**Try it**
The entries are to be written out again with no differences.

[Source material Boundary: Start]

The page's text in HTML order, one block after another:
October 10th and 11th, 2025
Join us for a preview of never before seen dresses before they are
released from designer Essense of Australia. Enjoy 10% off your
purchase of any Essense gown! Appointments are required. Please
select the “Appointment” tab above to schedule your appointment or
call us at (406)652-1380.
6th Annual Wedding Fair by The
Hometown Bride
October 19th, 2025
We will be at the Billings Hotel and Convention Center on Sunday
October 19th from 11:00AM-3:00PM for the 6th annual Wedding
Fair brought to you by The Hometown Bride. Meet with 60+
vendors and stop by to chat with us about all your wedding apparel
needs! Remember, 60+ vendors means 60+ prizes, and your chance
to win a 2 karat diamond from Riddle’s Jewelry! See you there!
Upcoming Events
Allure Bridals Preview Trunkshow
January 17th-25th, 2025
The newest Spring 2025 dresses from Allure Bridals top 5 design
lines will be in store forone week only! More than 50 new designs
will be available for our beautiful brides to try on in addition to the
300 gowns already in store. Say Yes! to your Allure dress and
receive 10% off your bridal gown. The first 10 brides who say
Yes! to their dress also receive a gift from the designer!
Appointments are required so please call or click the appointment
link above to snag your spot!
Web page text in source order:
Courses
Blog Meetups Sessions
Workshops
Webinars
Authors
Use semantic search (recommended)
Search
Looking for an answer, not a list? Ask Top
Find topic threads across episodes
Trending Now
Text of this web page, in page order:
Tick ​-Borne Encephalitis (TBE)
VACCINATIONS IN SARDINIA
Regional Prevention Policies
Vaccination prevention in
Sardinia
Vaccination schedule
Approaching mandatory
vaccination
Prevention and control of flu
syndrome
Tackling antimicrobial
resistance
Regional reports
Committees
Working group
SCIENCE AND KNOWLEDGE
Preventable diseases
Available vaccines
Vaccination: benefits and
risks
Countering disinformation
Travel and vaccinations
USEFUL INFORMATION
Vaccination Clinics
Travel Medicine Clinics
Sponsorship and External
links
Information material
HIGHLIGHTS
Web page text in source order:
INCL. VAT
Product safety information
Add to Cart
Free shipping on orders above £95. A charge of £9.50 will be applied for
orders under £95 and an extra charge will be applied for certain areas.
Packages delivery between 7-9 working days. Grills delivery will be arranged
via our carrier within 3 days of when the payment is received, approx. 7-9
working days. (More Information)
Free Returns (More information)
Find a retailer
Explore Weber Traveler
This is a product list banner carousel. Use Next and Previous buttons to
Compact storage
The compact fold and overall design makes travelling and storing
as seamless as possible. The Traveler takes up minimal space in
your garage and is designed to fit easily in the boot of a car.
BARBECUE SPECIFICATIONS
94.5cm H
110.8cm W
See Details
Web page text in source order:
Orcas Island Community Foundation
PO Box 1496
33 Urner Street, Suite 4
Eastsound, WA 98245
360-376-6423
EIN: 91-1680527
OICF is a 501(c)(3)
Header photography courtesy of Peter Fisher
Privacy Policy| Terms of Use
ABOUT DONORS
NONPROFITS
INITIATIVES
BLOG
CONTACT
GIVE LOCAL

[Source material Boundary: End]

**Problem solution**
The page's text in HTML order, one block after another:
October 10th and 11th, 2025
Join us for a preview of never before seen dresses before they are
released from designer Essense of Australia. Enjoy 10% off your
purchase of any Essense gown! Appointments are required. Please
select the “Appointment” tab above to schedule your appointment or
call us at (406)652-1380.
6th Annual Wedding Fair by The
Hometown Bride
October 19th, 2025
We will be at the Billings Hotel and Convention Center on Sunday
October 19th from 11:00AM-3:00PM for the 6th annual Wedding
Fair brought to you by The Hometown Bride. Meet with 60+
vendors and stop by to chat with us about all your wedding apparel
needs! Remember, 60+ vendors means 60+ prizes, and your chance
to win a 2 karat diamond from Riddle’s Jewelry! See you there!
Upcoming Events
Allure Bridals Preview Trunkshow
January 17th-25th, 2025
The newest Spring 2025 dresses from Allure Bridals top 5 design
lines will be in store forone week only! More than 50 new designs
will be available for our beautiful brides to try on in addition to the
300 gowns already in store. Say Yes! to your Allure dress and
receive 10% off your bridal gown. The first 10 brides who say
Yes! to their dress also receive a gift from the designer!
Appointments are required so please call or click the appointment
link above to snag your spot!
Web page text in source order:
Courses
Blog Meetups Sessions
Workshops
Webinars
Authors
Use semantic search (recommended)
Search
Looking for an answer, not a list? Ask Top
Find topic threads across episodes
Trending Now
Text of this web page, in page order:
Tick ​-Borne Encephalitis (TBE)
VACCINATIONS IN SARDINIA
Regional Prevention Policies
Vaccination prevention in
Sardinia
Vaccination schedule
Approaching mandatory
vaccination
Prevention and control of flu
syndrome
Tackling antimicrobial
resistance
Regional reports
Committees
Working group
SCIENCE AND KNOWLEDGE
Preventable diseases
Available vaccines
Vaccination: benefits and
risks
Countering disinformation
Travel and vaccinations
USEFUL INFORMATION
Vaccination Clinics
Travel Medicine Clinics
Sponsorship and External
links
Information material
HIGHLIGHTS
Web page text in source order:
INCL. VAT
Product safety information
Add to Cart
Free shipping on orders above £95. A charge of £9.50 will be applied for
orders under £95 and an extra charge will be applied for certain areas.
Packages delivery between 7-9 working days. Grills delivery will be arranged
via our carrier within 3 days of when the payment is received, approx. 7-9
working days. (More Information)
Free Returns (More information)
Find a retailer
Explore Weber Traveler
This is a product list banner carousel. Use Next and Previous buttons to
Compact storage
The compact fold and overall design makes travelling and storing
as seamless as possible. The Traveler takes up minimal space in
your garage and is designed to fit easily in the boot of a car.
BARBECUE SPECIFICATIONS
94.5cm H
110.8cm W
See Details
Web page text in source order:
Orcas Island Community Foundation
PO Box 1496
33 Urner Street, Suite 4
Eastsound, WA 98245
360-376-6423
EIN: 91-1680527
OICF is a 501(c)(3)
Header photography courtesy of Peter Fisher
Privacy Policy| Terms of Use
ABOUT DONORS
NONPROFITS
INITIATIVES
BLOG
CONTACT
GIVE LOCAL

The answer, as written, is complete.